As I was growing up during Christmas time, we didn’t have a television forever; and we were grateful for that. We’d get a big puzzle; we’d work it together as a family. We’d always get a big one, over 1,000 pieces. I couldn’t wait. We did not get a whole lot of things for Christmas, but we had plenty of fruit and we had a big old puzzle. Mom would fix a big old ham. It was good stuff. We’d get together and work that puzzle. You know, the first thing we had to do was to see the whole picture. We had to look at the whole thing and see what it was we were putting together. Then we would put all the different colored pieces together. Somebody would get it started. It was just the most fun. We’d never finish it in the first day. But we’d come back the next day and when we came back we had to do it once again, step back, look at the whole picture and then get involved and putting the pieces together. That was a great time; I miss those days.

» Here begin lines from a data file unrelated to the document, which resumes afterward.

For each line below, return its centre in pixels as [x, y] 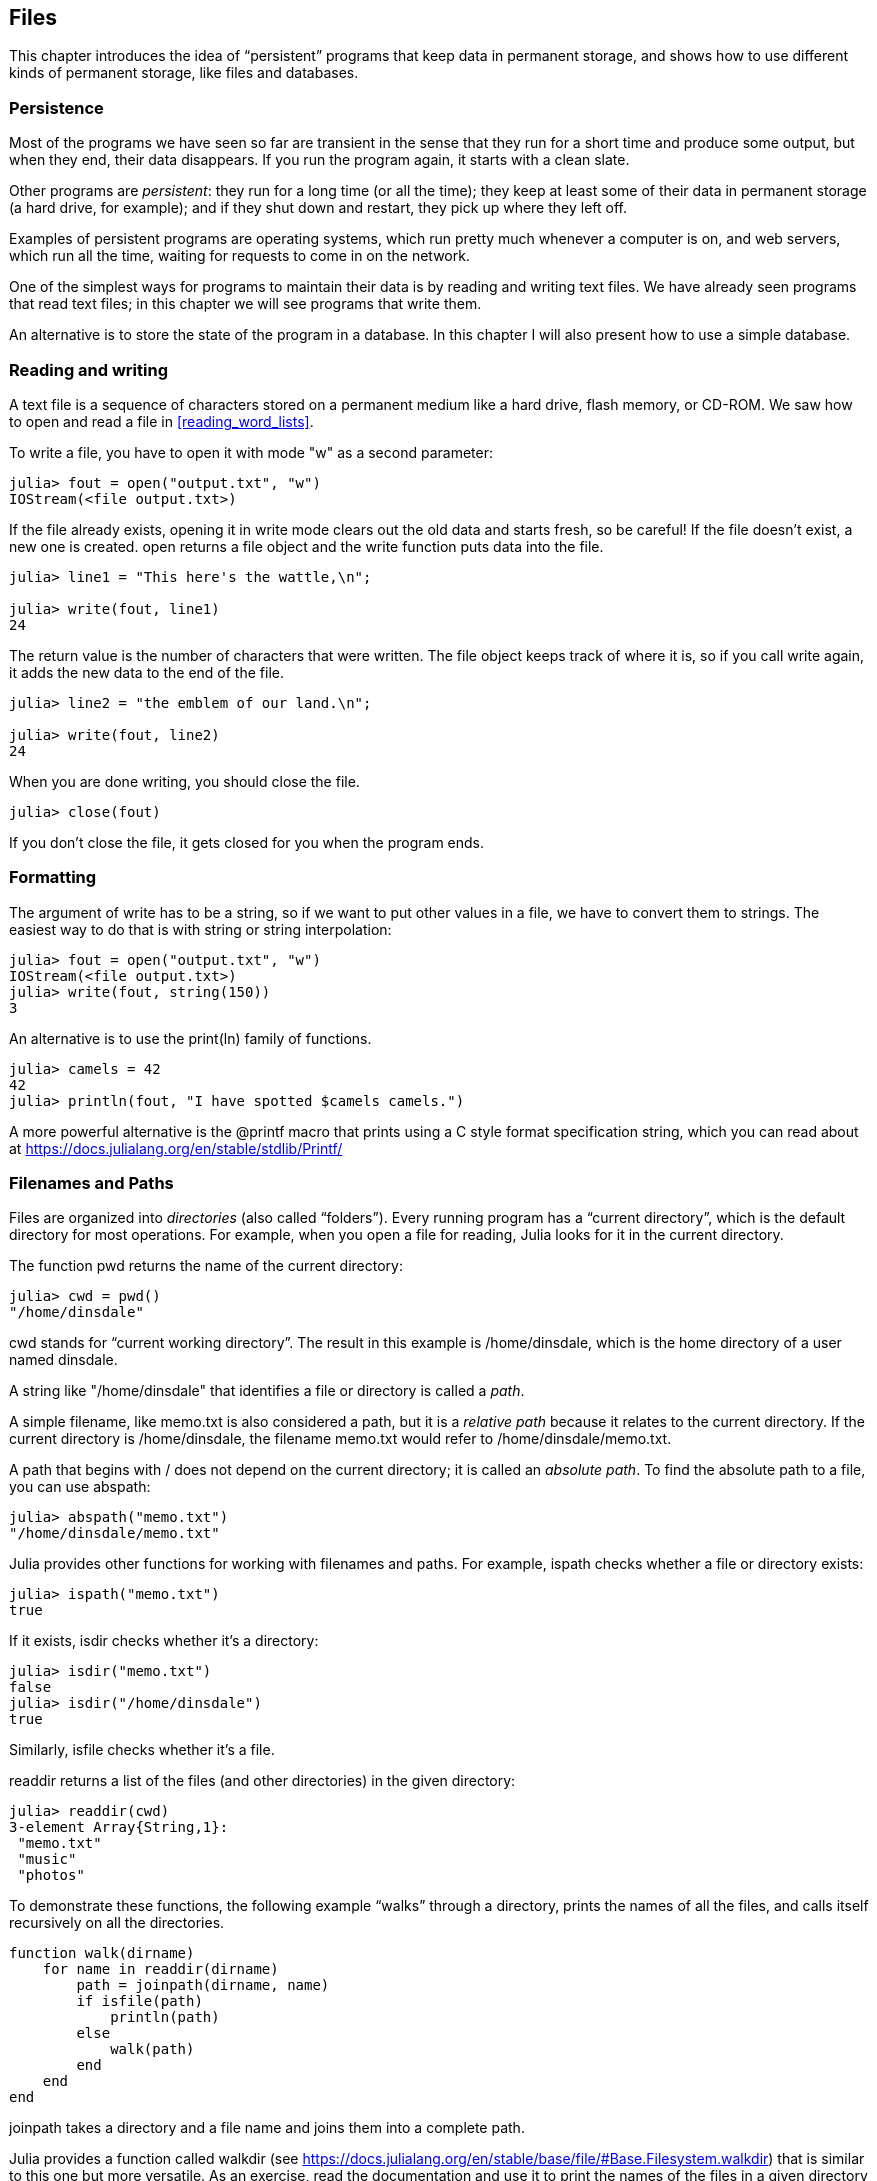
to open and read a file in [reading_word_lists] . [161, 421]
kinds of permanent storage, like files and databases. [184, 73]
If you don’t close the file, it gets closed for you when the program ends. [247, 842]
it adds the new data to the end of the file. [146, 672]
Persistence [56, 107]
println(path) [165, 2017]
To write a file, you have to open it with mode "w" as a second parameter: [251, 452]
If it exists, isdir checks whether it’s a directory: [164, 1641]

Well, if you’ve made the mistake in listening to these Pillars we’ve been talking about, of somehow separating the seven pillars from what true Christianity is: Jesus being Jesus in us, moment by moment Christianity, trusting Him, the integrity and accountability built in because you can’t walk with Him that He doesn’t convict you of sin, you can’t walk with Him that He doesn’t hold you accountable, you can’t walk with Him without the word of God renewing your mind and the Spirit transforming your life. If you somehow, have separated these seven pillars over here as seven pieces of a puzzle, you forgot the picture. Then no wonder you might be confused about this time. Because, you see, you cannot separate the two.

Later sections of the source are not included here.